Starting from now, will implement saliency map based on trained model from above. 

General idea is: extract the gradient of input from backward pass of evaluating an image(which requires forward pass). 

In [None]:
model.eval()


img_transform = transforms.Compose([
    transforms.Resize((224, 224)),
    transforms.ToTensor(),
])

# load single image
sample_building = "../input/intel-image-classification/seg_test/seg_test/buildings/20064.jpg"
sample_forest = "../input/intel-image-classification/seg_test/seg_test/forest/20062.jpg"
sample_glacier = "../input/intel-image-classification/seg_test/seg_test/glacier/20111.jpg"
sample_mountain = "../input/intel-image-classification/seg_test/seg_test/mountain/20120.jpg"
sample_sea = "../input/intel-image-classification/seg_test/seg_test/sea/20106.jpg"
sample_street = "../input/intel-image-classification/seg_test/seg_test/street/20070.jpg"

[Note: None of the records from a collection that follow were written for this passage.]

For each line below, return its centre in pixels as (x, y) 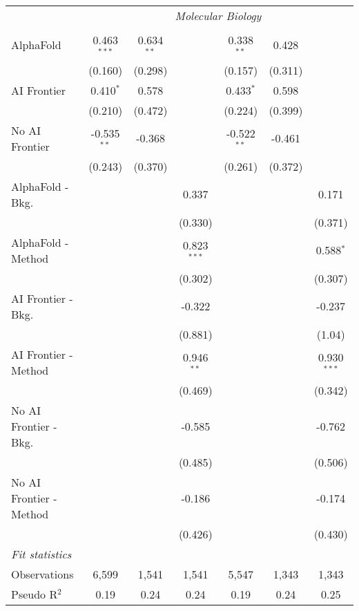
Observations (42, 574)
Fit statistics (41, 554)
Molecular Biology (218, 16)
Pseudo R (35, 594)
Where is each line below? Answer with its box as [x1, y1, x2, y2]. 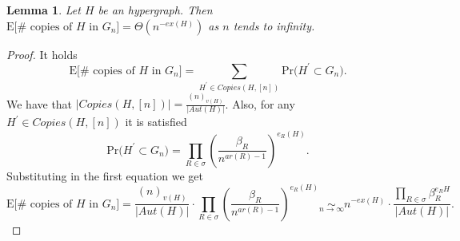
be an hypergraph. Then [98, 2, 213, 18]
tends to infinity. [233, 17, 315, 34]
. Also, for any [225, 95, 295, 112]
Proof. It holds [6, 45, 78, 62]
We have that [6, 95, 73, 112]
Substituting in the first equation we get [6, 167, 203, 184]
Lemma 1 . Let [6, 2, 81, 18]
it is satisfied [125, 113, 187, 130]
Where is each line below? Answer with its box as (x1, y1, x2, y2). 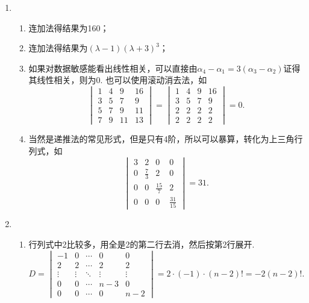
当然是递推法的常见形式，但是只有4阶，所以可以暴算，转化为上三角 (28, 133, 295, 145)
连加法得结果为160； (28, 21, 109, 34)
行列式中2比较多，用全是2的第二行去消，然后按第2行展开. (28, 237, 255, 250)
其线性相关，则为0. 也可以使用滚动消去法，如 (28, 73, 207, 86)
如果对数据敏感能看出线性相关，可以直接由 (28, 61, 198, 74)
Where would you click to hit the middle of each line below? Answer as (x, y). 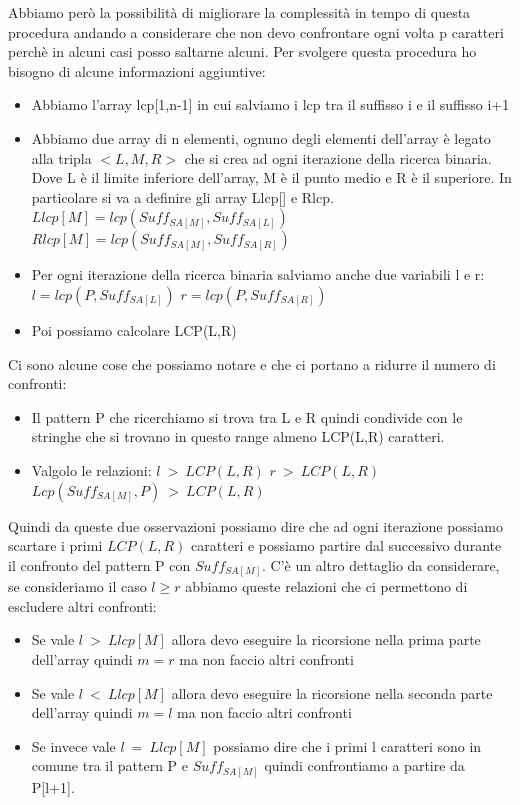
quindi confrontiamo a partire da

samples = [sample_building, sample_forest, sample_glacier, sample_mountain, sample_sea, sample_street]
target_sample = [0, 1, 2, 3, 4, 5]
from torchvision.io import read_image
for i in range(len(samples)):
    target_cpu = torch.Tensor([target_sample[i]]).type(torch.LongTensor)
    target = target_cpu.to(device_use)
    sample = samples[i]
    img = Image.open(sample).convert("RGB")

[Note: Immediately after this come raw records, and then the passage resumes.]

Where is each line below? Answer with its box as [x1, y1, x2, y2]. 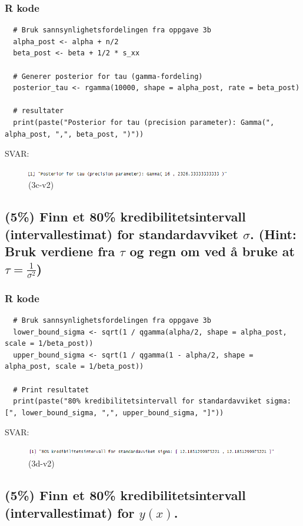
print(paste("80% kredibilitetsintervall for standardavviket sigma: [13, 397, 291, 406]
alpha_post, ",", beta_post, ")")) [5, 130, 144, 138]
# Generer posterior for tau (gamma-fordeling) [13, 72, 203, 81]
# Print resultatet [13, 385, 89, 394]
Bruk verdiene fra [5, 242, 115, 260]
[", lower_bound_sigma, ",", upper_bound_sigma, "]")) [5, 408, 224, 417]
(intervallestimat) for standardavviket [5, 224, 238, 243]
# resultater [13, 107, 64, 115]
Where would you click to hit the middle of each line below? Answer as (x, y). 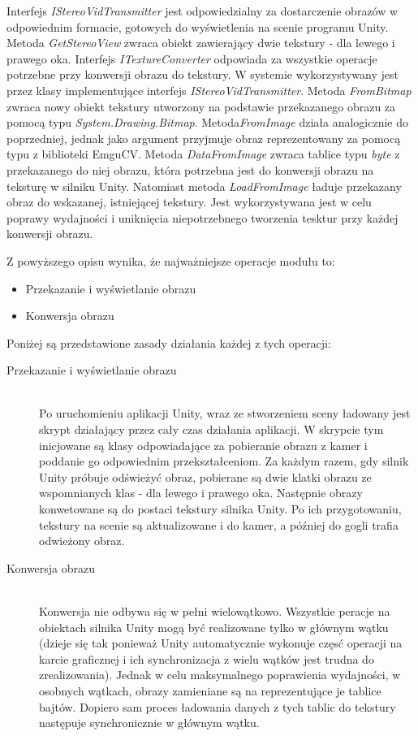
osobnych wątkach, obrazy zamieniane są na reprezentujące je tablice (210, 690)
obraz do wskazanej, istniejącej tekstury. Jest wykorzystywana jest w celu (189, 202)
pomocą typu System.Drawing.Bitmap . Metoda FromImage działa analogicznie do (207, 122)
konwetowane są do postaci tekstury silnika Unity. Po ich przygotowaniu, (220, 509)
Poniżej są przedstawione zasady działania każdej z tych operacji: (169, 342)
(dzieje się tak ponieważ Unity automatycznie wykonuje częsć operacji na (221, 643)
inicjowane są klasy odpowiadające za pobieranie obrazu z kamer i (203, 445)
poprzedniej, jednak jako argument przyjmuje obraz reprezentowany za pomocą (204, 138)
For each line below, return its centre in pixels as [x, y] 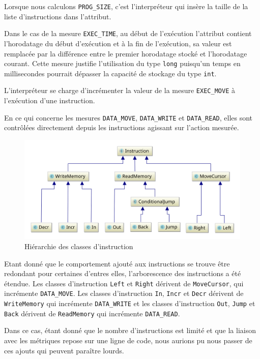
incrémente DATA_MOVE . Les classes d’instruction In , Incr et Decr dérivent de [124, 293]
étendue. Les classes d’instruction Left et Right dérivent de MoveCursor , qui [124, 283]
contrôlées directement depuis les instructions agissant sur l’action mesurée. [122, 127]
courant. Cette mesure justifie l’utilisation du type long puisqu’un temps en [122, 63]
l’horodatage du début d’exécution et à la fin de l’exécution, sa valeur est [118, 43]
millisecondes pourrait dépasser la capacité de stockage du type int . [110, 73]
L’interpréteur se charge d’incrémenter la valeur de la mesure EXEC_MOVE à [120, 90]
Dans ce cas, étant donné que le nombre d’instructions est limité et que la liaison [130, 330]
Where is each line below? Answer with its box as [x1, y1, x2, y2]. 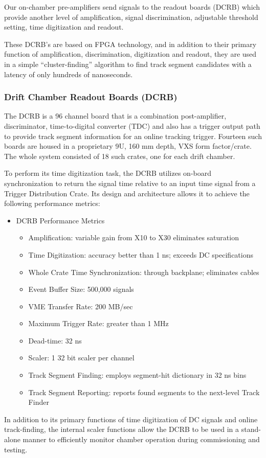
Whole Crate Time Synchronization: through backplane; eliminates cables [28, 266, 259, 277]
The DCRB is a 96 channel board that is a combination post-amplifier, [4, 110, 227, 121]
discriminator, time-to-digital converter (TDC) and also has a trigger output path [4, 120, 260, 131]
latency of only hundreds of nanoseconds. [4, 68, 133, 79]
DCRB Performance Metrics [16, 215, 105, 225]
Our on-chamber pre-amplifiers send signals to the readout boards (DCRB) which [4, 2, 260, 12]
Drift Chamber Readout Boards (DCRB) [4, 90, 178, 103]
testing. [4, 444, 28, 454]
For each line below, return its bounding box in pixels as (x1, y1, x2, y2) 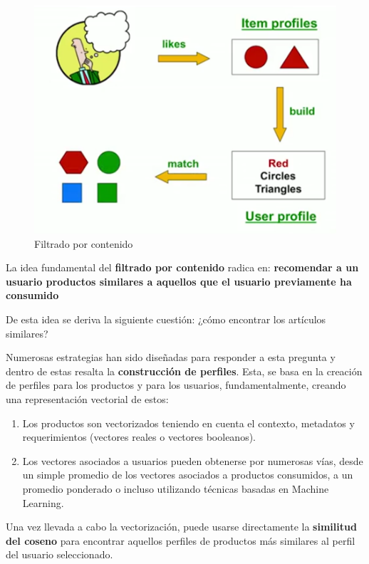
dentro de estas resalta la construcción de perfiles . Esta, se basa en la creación (6, 363, 363, 378)
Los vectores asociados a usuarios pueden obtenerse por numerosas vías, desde (22, 453, 363, 468)
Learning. (22, 495, 64, 510)
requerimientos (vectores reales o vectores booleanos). (22, 429, 256, 444)
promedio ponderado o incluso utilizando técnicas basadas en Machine (22, 481, 329, 496)
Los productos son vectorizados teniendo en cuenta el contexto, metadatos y (22, 415, 355, 430)
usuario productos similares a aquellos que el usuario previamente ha (6, 273, 352, 288)
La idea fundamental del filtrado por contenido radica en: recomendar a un (6, 260, 359, 275)
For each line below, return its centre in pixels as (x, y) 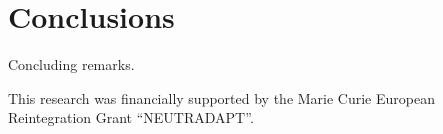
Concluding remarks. (71, 64)
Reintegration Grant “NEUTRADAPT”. (131, 117)
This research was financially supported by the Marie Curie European (221, 97)
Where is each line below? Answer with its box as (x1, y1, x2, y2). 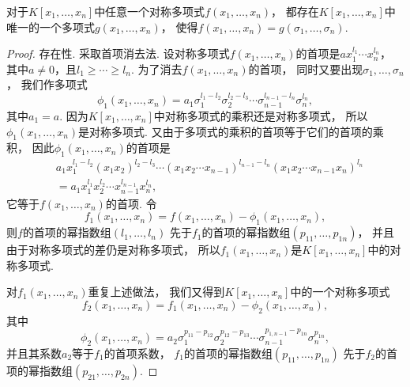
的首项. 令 (105, 195, 157, 211)
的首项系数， (103, 344, 171, 361)
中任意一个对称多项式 (94, 3, 205, 19)
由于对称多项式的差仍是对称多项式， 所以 (6, 241, 220, 258)
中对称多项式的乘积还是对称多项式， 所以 (153, 107, 368, 123)
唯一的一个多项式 (6, 18, 95, 35)
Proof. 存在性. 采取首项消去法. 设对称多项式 (6, 45, 230, 62)
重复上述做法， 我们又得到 (88, 283, 225, 300)
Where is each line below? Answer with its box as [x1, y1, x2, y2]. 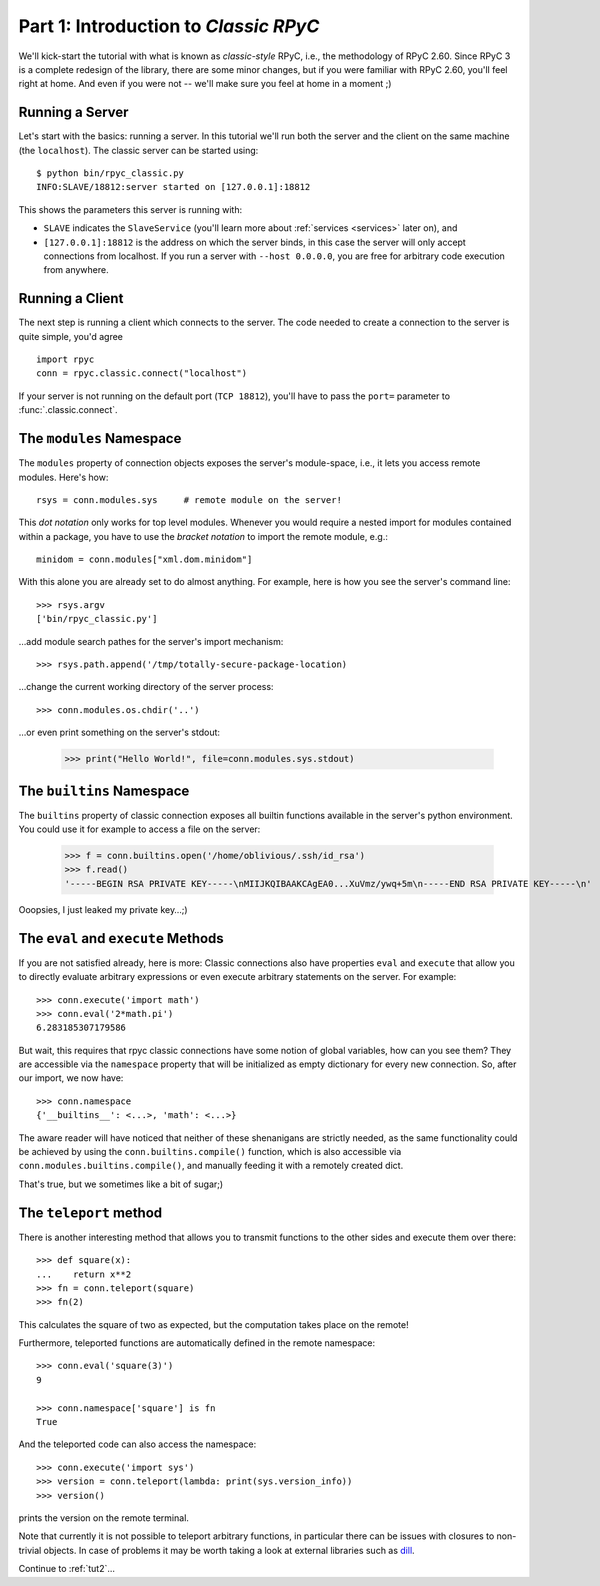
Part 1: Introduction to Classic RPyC [18, 15, 320, 37]
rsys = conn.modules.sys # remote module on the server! [36, 494, 342, 505]
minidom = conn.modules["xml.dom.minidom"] [36, 554, 253, 565]
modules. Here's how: [18, 471, 109, 483]
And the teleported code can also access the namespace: [18, 1438, 257, 1450]
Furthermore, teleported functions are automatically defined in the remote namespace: [18, 1337, 375, 1349]
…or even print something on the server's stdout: [18, 726, 220, 739]
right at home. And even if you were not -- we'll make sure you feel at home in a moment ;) [18, 78, 392, 90]
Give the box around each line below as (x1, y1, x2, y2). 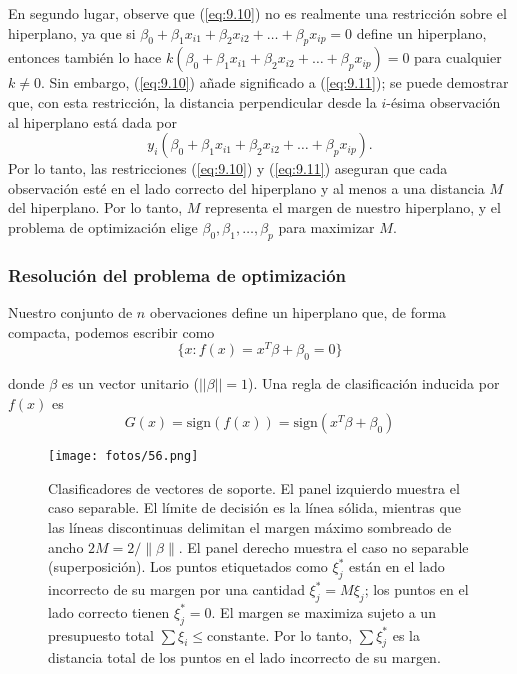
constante (207, 629, 266, 644)
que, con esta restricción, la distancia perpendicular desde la (8, 91, 377, 112)
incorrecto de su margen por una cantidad (48, 579, 305, 600)
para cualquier (414, 47, 502, 68)
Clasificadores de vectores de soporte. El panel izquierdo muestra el (48, 477, 460, 498)
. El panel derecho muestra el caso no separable (178, 536, 469, 557)
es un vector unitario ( (61, 373, 199, 394)
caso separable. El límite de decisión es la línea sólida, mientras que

    img_show = img_transform(img)
    
    img_t = attention_transform(img)
    img_input_cpu = Variable(img_t, requires_grad=True).unsqueeze(dim=0)
    img_input = img_input_cpu.to(device_use)
    model_out = model(img_input)
    img_input.retain_grad()
    print(model_out)
    loss = model_out[0][i]
    loss.backward()
    images_grads = img_input.grad.data
    abs_images_grads = images_grads.abs()
    saliency, _ = abs_images_grads.max(dim=1)
    
    saliency = saliency.cpu().numpy()
    N = img_input.shape[0]
    for i in range(N):
        plt.subplot(2, N, i + 1)
        plt.imshow(img_show[i])
        plt.axis('off')
        plt.subplot(2, N, N + i + 1)
        plt.imshow(saliency[i], cmap=plt.cm.hot)
        plt.axis('off')
        plt.gcf().set_size_inches(12, 5)
    plt.show()